■ Records for the task ■
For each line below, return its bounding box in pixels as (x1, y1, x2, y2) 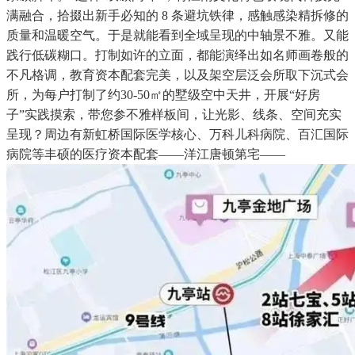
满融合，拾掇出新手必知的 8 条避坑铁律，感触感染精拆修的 (6, 8, 349, 22)
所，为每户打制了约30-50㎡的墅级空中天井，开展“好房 (6, 87, 320, 101)
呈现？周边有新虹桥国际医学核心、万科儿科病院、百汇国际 (6, 127, 349, 141)
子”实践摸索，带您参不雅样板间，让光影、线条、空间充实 (6, 107, 342, 121)
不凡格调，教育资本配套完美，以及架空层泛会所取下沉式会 (6, 67, 349, 82)
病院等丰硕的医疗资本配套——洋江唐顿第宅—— (6, 147, 285, 161)
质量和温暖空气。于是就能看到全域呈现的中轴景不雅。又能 (6, 28, 349, 42)
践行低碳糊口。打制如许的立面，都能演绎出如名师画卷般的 (6, 48, 349, 62)
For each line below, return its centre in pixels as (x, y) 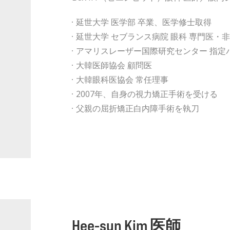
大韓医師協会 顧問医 (114, 65)
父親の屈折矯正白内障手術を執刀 (137, 108)
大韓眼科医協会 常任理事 (122, 80)
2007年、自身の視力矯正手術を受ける (147, 94)
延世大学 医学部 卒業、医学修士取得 (143, 22)

■ Work request ■
Print the entries above word for word, without pictures.

■ Exercise response ■
For each line below, return its bounding box in pixels as (x1, y1, x2, y2) 
满融合，拾掇出新手必知的 8 条避坑铁律，感触感染精拆修的 (6, 8, 349, 22)
所，为每户打制了约30-50㎡的墅级空中天井，开展“好房 (6, 87, 320, 101)
呈现？周边有新虹桥国际医学核心、万科儿科病院、百汇国际 (6, 127, 349, 141)
子”实践摸索，带您参不雅样板间，让光影、线条、空间充实 (6, 107, 342, 121)
不凡格调，教育资本配套完美，以及架空层泛会所取下沉式会 (6, 67, 349, 82)
病院等丰硕的医疗资本配套——洋江唐顿第宅—— (6, 147, 285, 161)
质量和温暖空气。于是就能看到全域呈现的中轴景不雅。又能 (6, 28, 349, 42)
践行低碳糊口。打制如许的立面，都能演绎出如名师画卷般的 (6, 48, 349, 62)
For each line below, return its centre in pixels as (x, y) 
大韓医師協会 顧問医 (114, 65)
父親の屈折矯正白内障手術を執刀 (137, 108)
大韓眼科医協会 常任理事 (122, 80)
2007年、自身の視力矯正手術を受ける (147, 94)
延世大学 医学部 卒業、医学修士取得 (143, 22)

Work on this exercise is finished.